── Dataset records
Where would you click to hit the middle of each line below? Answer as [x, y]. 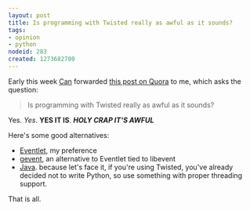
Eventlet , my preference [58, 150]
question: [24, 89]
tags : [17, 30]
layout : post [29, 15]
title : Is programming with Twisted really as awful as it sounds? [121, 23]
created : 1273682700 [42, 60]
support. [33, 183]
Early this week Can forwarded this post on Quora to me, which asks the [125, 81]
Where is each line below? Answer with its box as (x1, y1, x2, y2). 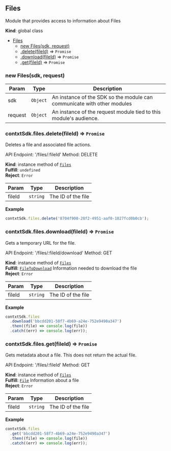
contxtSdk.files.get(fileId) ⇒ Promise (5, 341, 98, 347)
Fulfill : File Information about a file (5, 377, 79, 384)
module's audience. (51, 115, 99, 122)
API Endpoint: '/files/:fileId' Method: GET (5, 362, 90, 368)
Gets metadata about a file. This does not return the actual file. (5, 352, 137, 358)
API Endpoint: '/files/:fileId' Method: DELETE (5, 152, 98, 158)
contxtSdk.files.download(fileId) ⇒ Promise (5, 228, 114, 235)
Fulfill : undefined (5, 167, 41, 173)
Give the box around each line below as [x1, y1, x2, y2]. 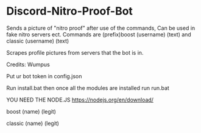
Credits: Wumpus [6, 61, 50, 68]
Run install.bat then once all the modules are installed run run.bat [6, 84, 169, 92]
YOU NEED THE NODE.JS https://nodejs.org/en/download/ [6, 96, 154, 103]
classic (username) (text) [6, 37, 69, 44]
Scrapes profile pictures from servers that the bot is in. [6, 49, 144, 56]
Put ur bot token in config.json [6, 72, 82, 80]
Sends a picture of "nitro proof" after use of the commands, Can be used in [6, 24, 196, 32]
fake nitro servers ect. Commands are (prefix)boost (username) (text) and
────
▸ **How to complete this task**: From the first line to the last, print the records exactly; leave out the pictures.

▸ **Output of the exercise**:
Where would you click to hit the middle of each line below? Answer as [x, y]. 
Eventlet , my preference [58, 150]
question: [24, 89]
tags : [17, 30]
layout : post [29, 15]
title : Is programming with Twisted really as awful as it sounds? [121, 23]
created : 1273682700 [42, 60]
support. [33, 183]
Early this week Can forwarded this post on Quora to me, which asks the [125, 81]
Where is each line below? Answer with its box as (x1, y1, x2, y2). 
contxtSdk.files.get(fileId) ⇒ Promise (5, 341, 98, 347)
Fulfill : File Information about a file (5, 377, 79, 384)
module's audience. (51, 115, 99, 122)
API Endpoint: '/files/:fileId' Method: GET (5, 362, 90, 368)
Gets metadata about a file. This does not return the actual file. (5, 352, 137, 358)
API Endpoint: '/files/:fileId' Method: DELETE (5, 152, 98, 158)
contxtSdk.files.download(fileId) ⇒ Promise (5, 228, 114, 235)
Fulfill : undefined (5, 167, 41, 173)
Give the box around each line below as [x1, y1, x2, y2]. 
Credits: Wumpus [6, 61, 50, 68]
Run install.bat then once all the modules are installed run run.bat [6, 84, 169, 92]
YOU NEED THE NODE.JS https://nodejs.org/en/download/ [6, 96, 154, 103]
classic (username) (text) [6, 37, 69, 44]
Scrapes profile pictures from servers that the bot is in. [6, 49, 144, 56]
Put ur bot token in config.json [6, 72, 82, 80]
Sends a picture of "nitro proof" after use of the commands, Can be used in [6, 24, 196, 32]
fake nitro servers ect. Commands are (prefix)boost (username) (text) and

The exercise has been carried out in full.